Copy out the lines of the records below, and only those lines, from the one with "later. [6, 585, 32, 602]" through the one with "the top three", exactly as they appear.

(Entries taken from a collection)
↓

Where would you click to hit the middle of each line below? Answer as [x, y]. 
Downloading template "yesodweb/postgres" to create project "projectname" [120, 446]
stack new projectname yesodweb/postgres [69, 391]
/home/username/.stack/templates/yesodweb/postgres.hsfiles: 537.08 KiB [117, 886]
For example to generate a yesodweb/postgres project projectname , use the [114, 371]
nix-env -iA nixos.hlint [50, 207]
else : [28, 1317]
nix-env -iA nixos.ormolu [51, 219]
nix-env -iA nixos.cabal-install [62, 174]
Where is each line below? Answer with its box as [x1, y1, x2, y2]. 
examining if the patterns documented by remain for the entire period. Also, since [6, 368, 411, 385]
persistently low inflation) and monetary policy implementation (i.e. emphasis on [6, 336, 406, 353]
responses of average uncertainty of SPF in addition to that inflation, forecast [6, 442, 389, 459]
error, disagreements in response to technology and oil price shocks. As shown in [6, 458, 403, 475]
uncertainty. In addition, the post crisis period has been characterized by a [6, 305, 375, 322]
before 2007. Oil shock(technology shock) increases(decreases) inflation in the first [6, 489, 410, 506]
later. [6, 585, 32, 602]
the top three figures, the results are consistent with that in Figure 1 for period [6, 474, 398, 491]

↑
↓

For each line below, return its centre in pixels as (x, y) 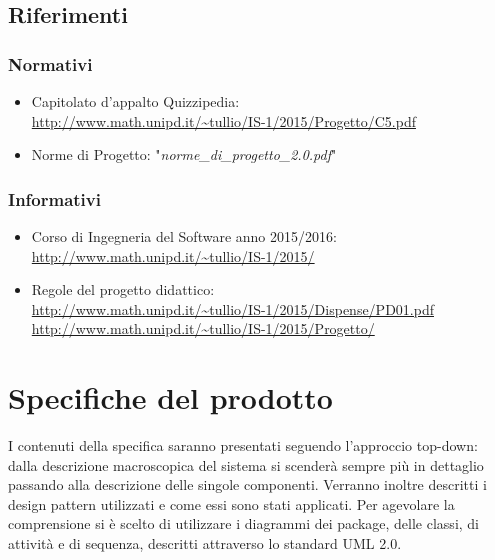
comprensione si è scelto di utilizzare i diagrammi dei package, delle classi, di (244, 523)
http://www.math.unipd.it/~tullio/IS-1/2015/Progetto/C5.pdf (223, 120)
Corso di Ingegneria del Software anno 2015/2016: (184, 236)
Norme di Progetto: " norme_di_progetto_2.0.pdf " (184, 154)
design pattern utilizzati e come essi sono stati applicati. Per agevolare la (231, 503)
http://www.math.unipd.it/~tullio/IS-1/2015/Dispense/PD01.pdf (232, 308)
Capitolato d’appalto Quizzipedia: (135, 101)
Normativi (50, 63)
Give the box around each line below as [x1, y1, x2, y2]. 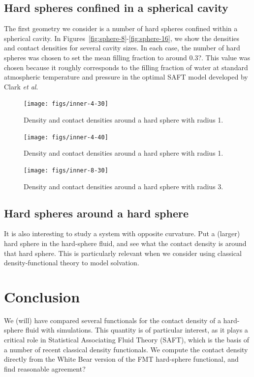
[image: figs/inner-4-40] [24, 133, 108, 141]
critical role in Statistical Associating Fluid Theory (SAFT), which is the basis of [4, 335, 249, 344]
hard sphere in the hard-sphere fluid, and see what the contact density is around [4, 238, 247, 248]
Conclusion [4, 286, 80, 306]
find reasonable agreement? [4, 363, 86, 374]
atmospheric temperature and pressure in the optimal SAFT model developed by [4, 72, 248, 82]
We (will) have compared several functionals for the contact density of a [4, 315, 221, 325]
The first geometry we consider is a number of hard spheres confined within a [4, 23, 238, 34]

↑

→ **The answer**:
later. [6, 585, 32, 602]
the top three figures, the results are consistent with that in Figure 1 for period [6, 474, 398, 491]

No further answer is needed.